If the Filesystem is corrupted? Why I am able to solve this with unplug, mkdir and plug. I am not doing fsck or anything else.

Can someone help me understand what could be the issue? I am looking for solution where I don't need to unplug and plug the USB and probably without running fsck and bunch of other commands. Because I need to this on multiple devices with multiple mount programmatically

1
  • I think you are confused about the syntax of umount. if given multiple paths umount will unmount the filesytem mounted to each of those paths in sequence. The source device isn't involved unless maybe it can be found in fstab and converted.
    – davolfman
    Commented Jul 29 at 23:48

1 Answer 1

2
[1050345.504717] sd 12:0:0:0: [sdm] tag#24 FAILED Result: hostbyte=DID_OK driverbyte=DRIVER_OK cmd_age=39s

Your drive is failing. Probably it hits a bad block or something and the controller errors out and the drive goes offline and can't be read. By unplugging it from usb and plugging it back in, you are power cycling the drive and resetting the controller, after which it will work again for a while until it errors out again.

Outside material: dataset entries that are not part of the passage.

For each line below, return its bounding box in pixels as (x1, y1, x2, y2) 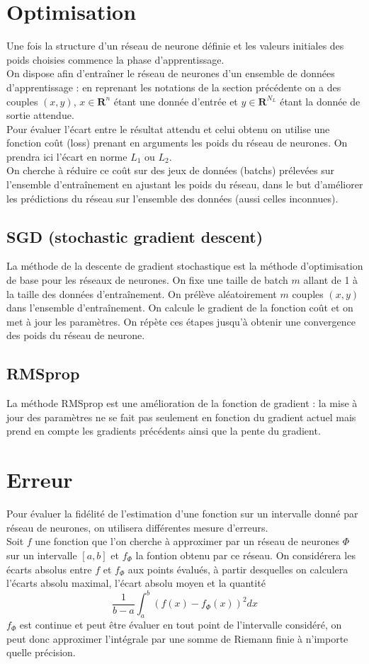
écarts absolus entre (6, 561, 92, 576)
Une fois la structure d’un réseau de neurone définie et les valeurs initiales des (6, 38, 344, 53)
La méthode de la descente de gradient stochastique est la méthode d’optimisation (6, 258, 363, 273)
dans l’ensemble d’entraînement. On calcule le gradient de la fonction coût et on (6, 300, 353, 315)
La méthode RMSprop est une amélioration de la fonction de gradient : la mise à (6, 396, 358, 411)
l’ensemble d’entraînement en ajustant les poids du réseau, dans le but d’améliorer (6, 177, 363, 192)
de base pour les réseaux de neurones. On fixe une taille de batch (6, 273, 288, 287)
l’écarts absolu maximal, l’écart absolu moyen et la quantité (6, 576, 266, 590)

Note that removing the mount point directory and recreating it doesn't make any difference, and removing it with rm -rf is very dangerous, as if you get this step in the wrong order or make a typo in the directory name you could irrecoverably destroy something. If the mount point is an empty directory like it should be, rmdir /mnt should work without the danger.

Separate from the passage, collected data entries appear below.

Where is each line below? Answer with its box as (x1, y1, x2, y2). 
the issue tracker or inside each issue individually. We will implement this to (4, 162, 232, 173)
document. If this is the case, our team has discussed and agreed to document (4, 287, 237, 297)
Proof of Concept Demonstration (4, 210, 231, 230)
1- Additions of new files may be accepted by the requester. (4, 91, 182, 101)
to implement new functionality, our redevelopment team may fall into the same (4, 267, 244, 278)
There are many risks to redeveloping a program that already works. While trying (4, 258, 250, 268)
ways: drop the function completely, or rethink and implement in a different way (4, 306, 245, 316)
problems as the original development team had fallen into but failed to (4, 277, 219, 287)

Also note that rm -f suppresses errors, so if there's actually something wrong, you won't find out about it, making this command not just dangerous and useless, but also unhelpful.

2
  • Thanks for the response. So, if the drive has no bad block, mount and umount will work without recreating and removing directory? Commented Jul 30 at 15:23
  • Removing the directory is unnecessary. Creating the directory has to be done at least once. :) /mnt is usually created by default at system install and is frequently used for temporary manual mounts. I would never use /mnt for permanent mounts.